Starbucks jednak zapłaci brytyjski podatek
Amerykańska sieć internetowych kawiarni Starbucks oświadczyła, że przewiduje zapłacenie brytyjskiemu fiskusowi ok. 10 mln funtów podatku CIT w najbliższym i następnym roku obrachunkowym, bez względu na finansowe wyniki swoich 800 placówek w W. Brytanii.
Poinformował o tym dyrektor naczelny brytyjskiego oddziału Starbucksa Kris Engskov na spotkaniu Londyńskiej Izby Handlowej. Zmiana ustaleń podatkowych w ramach grupy oznacza, że firma uiści podatek nawet w wyższym wymiarze niż wymagany prawnie.

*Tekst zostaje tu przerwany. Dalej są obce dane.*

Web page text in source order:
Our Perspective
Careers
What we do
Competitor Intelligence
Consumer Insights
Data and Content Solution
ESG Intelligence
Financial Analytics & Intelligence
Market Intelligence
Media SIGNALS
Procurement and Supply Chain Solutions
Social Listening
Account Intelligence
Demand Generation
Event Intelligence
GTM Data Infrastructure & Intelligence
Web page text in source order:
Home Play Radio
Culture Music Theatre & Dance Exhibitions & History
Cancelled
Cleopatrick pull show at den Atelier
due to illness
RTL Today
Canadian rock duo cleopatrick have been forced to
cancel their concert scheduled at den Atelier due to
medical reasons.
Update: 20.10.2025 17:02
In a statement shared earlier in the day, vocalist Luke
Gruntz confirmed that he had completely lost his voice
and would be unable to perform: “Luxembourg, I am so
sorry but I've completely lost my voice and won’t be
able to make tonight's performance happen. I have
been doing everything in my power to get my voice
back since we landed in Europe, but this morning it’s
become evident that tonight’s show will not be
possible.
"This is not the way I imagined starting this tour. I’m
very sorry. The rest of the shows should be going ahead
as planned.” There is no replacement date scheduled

W ciągu 14 lat działalności na lukratywnym brytyjskim rynku korporacja z Seattle tylko w jednym roku zapłaciła podatek w wysokości 8,6 mln funtów.

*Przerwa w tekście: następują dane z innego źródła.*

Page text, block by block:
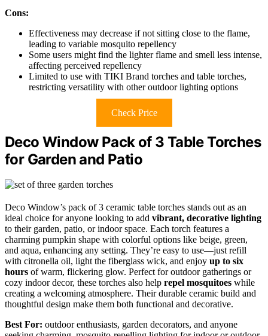
Cons:
Effectiveness may decrease if not sitting close to the flame,
leading to variable mosquito repellency
Some users might find the lighter flame and smell less intense,
affecting perceived repellency
Limited to use with TIKI Brand torches and table torches,
restricting versatility with other outdoor lighting options
Check Price
Deco Window Pack of 3 Table Torches
for Garden and Patio
Deco Window’s pack of 3 ceramic table torches stands out as an
ideal choice for anyone looking to add vibrant, decorative lighting
to their garden, patio, or indoor space. Each torch features a
charming pumpkin shape with colorful options like beige, green,
and aqua, enhancing any setting. They’re easy to use—just refill
with citronella oil, light the fiberglass wick, and enjoy up to six
hours of warm, flickering glow. Perfect for outdoor gatherings or
cozy indoor decor, these torches also help repel mosquitoes while
creating a welcoming atmosphere. Their durable ceramic build and
thoughtful design make them both functional and decorative.
Best For: outdoor enthusiasts, garden decorators, and anyone
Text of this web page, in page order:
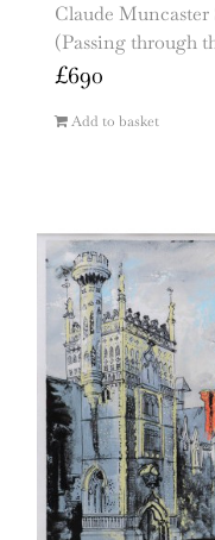
Claude
(Passing through
£690
Add to basket
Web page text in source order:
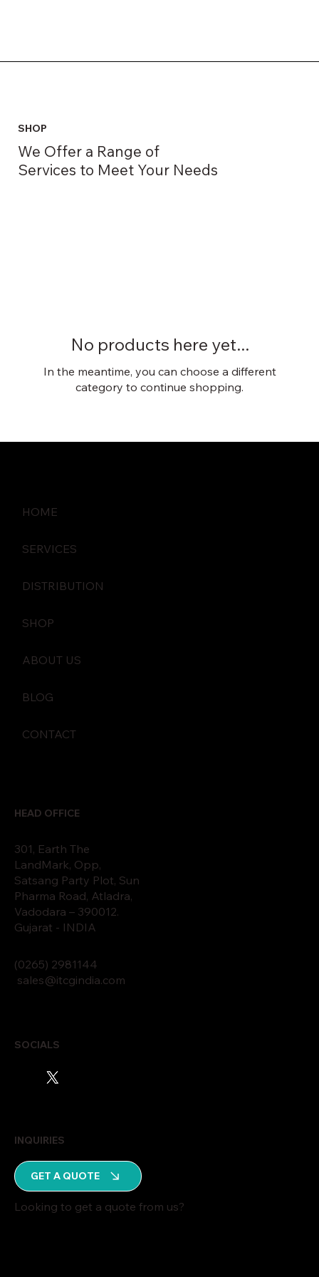
We Offer a Range of
Services to Meet Your Needs
SHOP
No products here yet...
In the meantime, you can choose a different
category to continue shopping.
HOME
SERVICES
DISTRIBUTION
SHOP
ABOUT US
BLOG
CONTACT
(0265) 2981144
sales@itcgindia.com
301, Earth The
LandMark, Opp,
Satsang Party Plot, Sun
Pharma Road, Atladra,
Vadodara – 390012.
Gujarat - INDIA
HEAD OFFICE
SOCIALS
GET A QUOTE
Looking to get a quote from us?
INQUIRIES

We wszystkich pozostałych latach firma korzystała z praktyki transferów między podmiotami powiązanymi, traktując zyski wygenerowane w W. Brytanii jako zapłatę za prawo korzystania ze znaku towarowego producenta, którego właścicielem był jej oddział w Holandii. Praktyka ta umożliwiała Starbucksowi wykazywanie straty.

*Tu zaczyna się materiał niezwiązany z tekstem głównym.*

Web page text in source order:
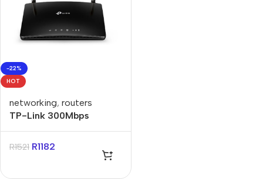
-22%
HOT
networking, routers
TP-Link 300Mbps
R1521 R1182
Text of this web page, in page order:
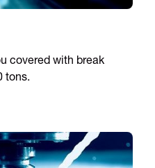
covered with break
tons.
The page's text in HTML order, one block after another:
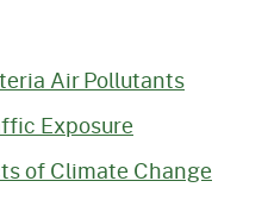
Air Pollutants
Exposure
of Climate Change
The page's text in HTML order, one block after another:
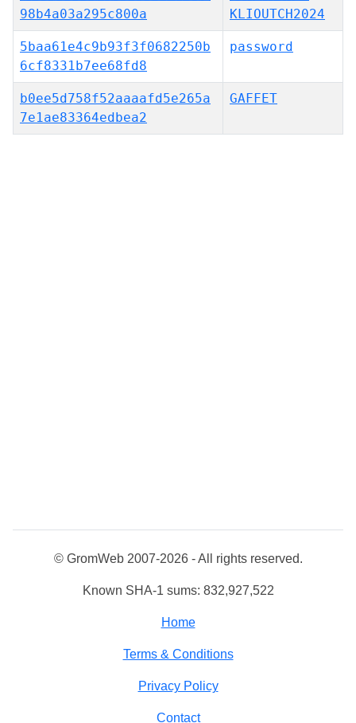
98b4a03a295c800a
KLIOUTCH2024
5baa61e4c9b93f3f0682250b
6cf8331b7ee68fd8
password
b0ee5d758f52aaaafd5e265a
7e1ae83364edbea2
GAFFET
© GromWeb 2007-2026 - All rights reserved.
Known SHA-1 sums: 832,927,522
Home
Terms & Conditions
Privacy Policy
Contact

Sprawa ta przyniosła firmie negatywny rozgłos i wywołała falę protestów. Centrala związkowa GMB zorganizowała w czwartek wiec przed jedną z kawiarni Starbucksa w dzielnicy Merton w południowo-zachodnim Londynie na znak sprzeciwu wobec niskich zarobków pracowników firmy.
Demonstracje przeciwko Starbucksowi zapowiedziała na sobotę społeczna grupa nacisku UK Uncut, domagająca się od rządu energicznego egzekwowania od międzynarodowych korporacji zobowiązań podatkowych. Aktywiści zamierzają pikietować ok. 40 kawiarni w całym kraju.
Oprócz Starbucksa za stosowanie rozmaitych wybiegów celem uniknięcia zobowiązań podatkowych oskarżane są m.in. globalne korporacje Amazon, Apple i Google. Dyrektorzy tych firm byli przesłuchiwani przez komisję śledczą Izby Gmin ds. finansów publicznych i napiętnowani w jej raporcie.